- WHAT YOU HAVE TO DO -
Could the listing below be returned exactly, with its pictures left out?
-- Opening Marker --
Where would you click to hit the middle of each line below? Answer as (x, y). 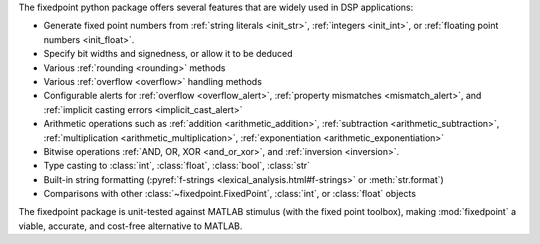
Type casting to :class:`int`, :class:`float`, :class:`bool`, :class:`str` (176, 166)
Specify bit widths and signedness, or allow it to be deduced (168, 54)
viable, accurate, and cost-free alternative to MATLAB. (130, 226)
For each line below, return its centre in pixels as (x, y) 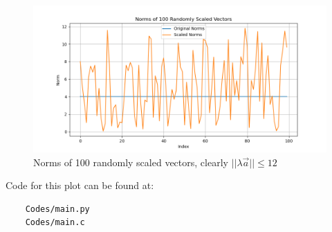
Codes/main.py (57, 209)
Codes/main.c (55, 223)
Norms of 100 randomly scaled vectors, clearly (131, 162)
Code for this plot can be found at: (80, 185)
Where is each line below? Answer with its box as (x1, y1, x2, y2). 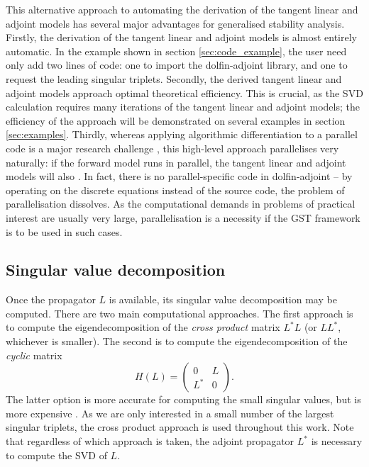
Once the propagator (6, 292, 96, 307)
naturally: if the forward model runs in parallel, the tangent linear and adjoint (6, 154, 346, 169)
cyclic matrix (6, 347, 62, 362)
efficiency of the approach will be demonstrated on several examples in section (6, 113, 346, 128)
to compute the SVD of (6, 447, 107, 462)
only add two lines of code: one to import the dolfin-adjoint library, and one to (6, 57, 348, 72)
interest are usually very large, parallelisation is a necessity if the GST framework (6, 210, 360, 225)
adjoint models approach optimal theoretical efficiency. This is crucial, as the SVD (6, 85, 363, 100)
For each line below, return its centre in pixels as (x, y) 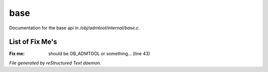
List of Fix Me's (33, 42)
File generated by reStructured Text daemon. (55, 63)
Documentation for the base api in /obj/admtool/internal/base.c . (74, 28)
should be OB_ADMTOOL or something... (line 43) (99, 54)
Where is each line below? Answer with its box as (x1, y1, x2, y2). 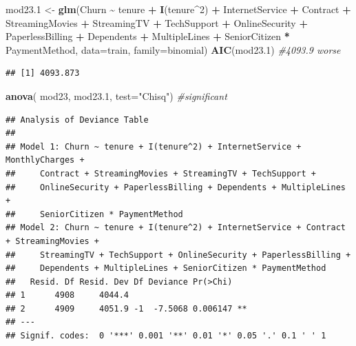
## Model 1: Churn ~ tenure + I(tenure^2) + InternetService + (6, 141, 302, 152)
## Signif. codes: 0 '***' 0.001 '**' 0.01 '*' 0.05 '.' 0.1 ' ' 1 (6, 331, 326, 341)
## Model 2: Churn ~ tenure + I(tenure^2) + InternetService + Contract (6, 223, 346, 233)
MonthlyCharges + (6, 155, 85, 165)
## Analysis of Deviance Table (6, 114, 149, 125)
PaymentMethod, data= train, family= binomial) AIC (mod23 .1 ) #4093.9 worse (6, 42, 341, 57)
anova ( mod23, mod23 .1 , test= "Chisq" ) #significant (6, 88, 227, 103)
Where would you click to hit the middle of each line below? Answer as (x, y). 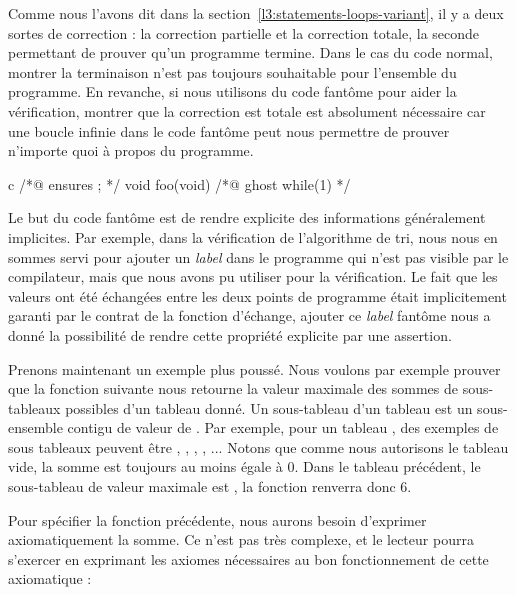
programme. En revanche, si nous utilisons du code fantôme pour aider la (232, 91)
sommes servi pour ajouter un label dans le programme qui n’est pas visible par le (258, 256)
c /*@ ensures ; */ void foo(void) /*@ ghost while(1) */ (179, 183)
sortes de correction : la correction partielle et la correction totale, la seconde (244, 32)
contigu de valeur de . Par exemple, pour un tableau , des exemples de (283, 427)
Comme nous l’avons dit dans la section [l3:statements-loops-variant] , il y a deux (256, 13)
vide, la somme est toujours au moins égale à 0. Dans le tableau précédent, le (244, 466)
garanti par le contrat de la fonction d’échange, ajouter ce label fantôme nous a (249, 315)
-- Closing Marker --
- OUTPUT OF THE EXERCISE -
Where would you click to hit the middle of each line below? Answer as (x, y). 
Type casting to :class:`int`, :class:`float`, :class:`bool`, :class:`str` (176, 166)
Specify bit widths and signedness, or allow it to be deduced (168, 54)
viable, accurate, and cost-free alternative to MATLAB. (130, 226)
For each line below, return its centre in pixels as (x, y) 
Codes/main.py (57, 209)
Codes/main.c (55, 223)
Norms of 100 randomly scaled vectors, clearly (131, 162)
Code for this plot can be found at: (80, 185)
Where is each line below? Answer with its box as (x1, y1, x2, y2). 
Once the propagator (6, 292, 96, 307)
naturally: if the forward model runs in parallel, the tangent linear and adjoint (6, 154, 346, 169)
cyclic matrix (6, 347, 62, 362)
efficiency of the approach will be demonstrated on several examples in section (6, 113, 346, 128)
to compute the SVD of (6, 447, 107, 462)
only add two lines of code: one to import the dolfin-adjoint library, and one to (6, 57, 348, 72)
interest are usually very large, parallelisation is a necessity if the GST framework (6, 210, 360, 225)
adjoint models approach optimal theoretical efficiency. This is crucial, as the SVD (6, 85, 363, 100)
For each line below, return its centre in pixels as (x, y) 
List of Fix Me's (33, 42)
File generated by reStructured Text daemon. (55, 63)
Documentation for the base api in /obj/admtool/internal/base.c . (74, 28)
should be OB_ADMTOOL or something... (line 43) (99, 54)
Where is each line below? Answer with its box as (x1, y1, x2, y2). 
## Model 1: Churn ~ tenure + I(tenure^2) + InternetService + (6, 141, 302, 152)
## Signif. codes: 0 '***' 0.001 '**' 0.01 '*' 0.05 '.' 0.1 ' ' 1 (6, 331, 326, 341)
## Model 2: Churn ~ tenure + I(tenure^2) + InternetService + Contract (6, 223, 346, 233)
MonthlyCharges + (6, 155, 85, 165)
## Analysis of Deviance Table (6, 114, 149, 125)
PaymentMethod, data= train, family= binomial) AIC (mod23 .1 ) #4093.9 worse (6, 42, 341, 57)
anova ( mod23, mod23 .1 , test= "Chisq" ) #significant (6, 88, 227, 103)
Where would you click to hit the middle of each line below? Answer as (x, y). 
programme. En revanche, si nous utilisons du code fantôme pour aider la (232, 91)
sommes servi pour ajouter un label dans le programme qui n’est pas visible par le (258, 256)
c /*@ ensures ; */ void foo(void) /*@ ghost while(1) */ (179, 183)
sortes de correction : la correction partielle et la correction totale, la seconde (244, 32)
contigu de valeur de . Par exemple, pour un tableau , des exemples de (283, 427)
Comme nous l’avons dit dans la section [l3:statements-loops-variant] , il y a deux (256, 13)
vide, la somme est toujours au moins égale à 0. Dans le tableau précédent, le (244, 466)
garanti par le contrat de la fonction d’échange, ajouter ce label fantôme nous a (249, 315)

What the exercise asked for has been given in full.